Plakar offers paid bounties for high-quality integrations that expand the ecosystem. Each open bounty issue describes exactly what needs to be built, the acceptance criteria, and the payout.
| Label | Bounty | Scope |
|---|---|---|
bounty:tier1 |
$1,500 | Advanced integrations — distributed systems, remote orchestration, complex restore flows |
bounty:tier2 |
$750 | Standard integrations — well-documented tooling, auth support, filter options |
bounty:tier3 |
$500 | Basic integrations — straightforward dump/restore with a single data source |
We give priority consideration to companies and teams that can commit to both building and maintaining integrations over time. A great example is FactorFX, the team behind our Proxmox integration, who have demonstrated exactly the kind of long-term ownership we value.
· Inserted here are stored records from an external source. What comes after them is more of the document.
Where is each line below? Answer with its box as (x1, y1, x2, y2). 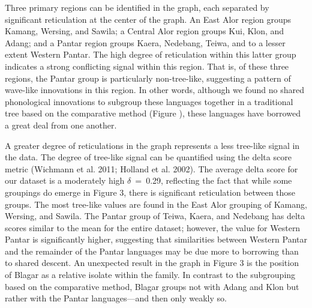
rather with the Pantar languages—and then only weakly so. (5, 292, 227, 304)
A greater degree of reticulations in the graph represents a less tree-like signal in (5, 139, 300, 151)
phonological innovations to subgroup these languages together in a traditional (5, 95, 293, 107)
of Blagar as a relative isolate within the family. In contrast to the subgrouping (5, 268, 296, 281)
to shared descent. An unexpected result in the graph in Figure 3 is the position (5, 256, 299, 269)
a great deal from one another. (5, 118, 117, 131)
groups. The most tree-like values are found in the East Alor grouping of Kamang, (5, 198, 307, 210)
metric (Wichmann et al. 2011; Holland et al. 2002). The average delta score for (5, 162, 298, 175)
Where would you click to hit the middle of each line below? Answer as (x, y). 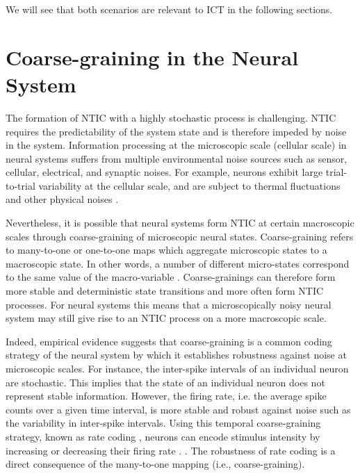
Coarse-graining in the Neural (152, 57)
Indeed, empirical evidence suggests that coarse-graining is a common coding (169, 341)
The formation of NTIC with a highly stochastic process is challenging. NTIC (171, 117)
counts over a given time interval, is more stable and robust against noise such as (178, 409)
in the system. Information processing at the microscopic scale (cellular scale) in (176, 145)
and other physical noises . (62, 199)
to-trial (21, 185)
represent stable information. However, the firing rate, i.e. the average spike (166, 396)

If your organization relies on one of the listed technologies and wants to own that integration, reach out — we want to work with you.
- Browse open bounty issues — all tagged
status:open. - Ask questions before you start. Comment on the issue to clarify scope, edge cases, or implementation approach. The Plakar core team will respond. Do not submit a PR without aligning on scope first.
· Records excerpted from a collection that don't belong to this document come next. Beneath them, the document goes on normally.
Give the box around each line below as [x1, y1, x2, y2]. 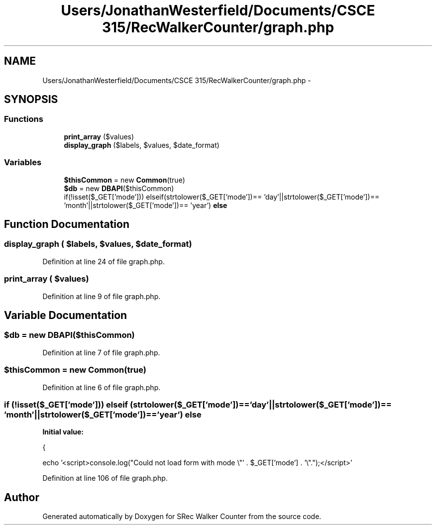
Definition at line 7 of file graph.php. [42, 348, 160, 357]
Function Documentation [4, 217, 129, 230]
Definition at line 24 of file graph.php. [42, 257, 165, 266]
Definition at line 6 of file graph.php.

- Once scope is confirmed, comment to claim the issue. We allow one active claim at a time with a 2-week completion window.
- Submit a PR to PlakarKorp/integrations referencing the issue.
- First merged PR that meets the acceptance criteria wins the bounty.
- After your PR is merged, email bounty@plakar.io to claim your reward. Payment is not automatic.
- Businesses and registered freelancers — issue a commercial invoice to Plakar SAS (149 avenue du Maine, 75014 Paris, France, RCS Paris 933 509 754). EU entities use the VAT reverse charge mechanism; non-EU entities invoice without VAT.
- Individual contributors — complete and sign the honor certificate template available in the full policy and send it to accounting@plakar.io with a copy to bounty@plakar.io. Note: bounty rewards are taxable income and must be declared to your local tax authorities.
- Payment is processed by bank wire transfer within 30 days of invoice or certificate validation. Plakar SAS covers all transfer fees.
- Only the Plakar core team creates bounty issues. Do not open issues to propose integrations — use Discussions instead (see below).
- Bounties are paid upon merge, after a brief review period.
- The core team reserves the right to reject submissions that do not meet the stated requirements.
- AI-generated submissions are not accepted. Code written by AI without a human who can defend its quality, explain every decision, and meet our code standards will be rejected outright. You must be able to own what you submit.
- Ineligible participants: Plakar SAS employees, active freelancers, contractors, and consultants under agreement with Plakar SAS are strictly excluded.
- Sanctions: Individuals or entities in countries subject to EU or French economic sanctions, or listed on EU/French asset-freeze registries, are ineligible.
- Licensing: All contributions must be submitted under the same open-source license as the target Plakar repository.
Have an integration idea that isn't listed? Open a thread in Discussions. The core team reviews community proposals regularly and may convert popular ones into funded bounty issues.
👍 Upvote issues and discussions you want to see prioritized — thumbs-up reactions directly influence which bounties we fund next.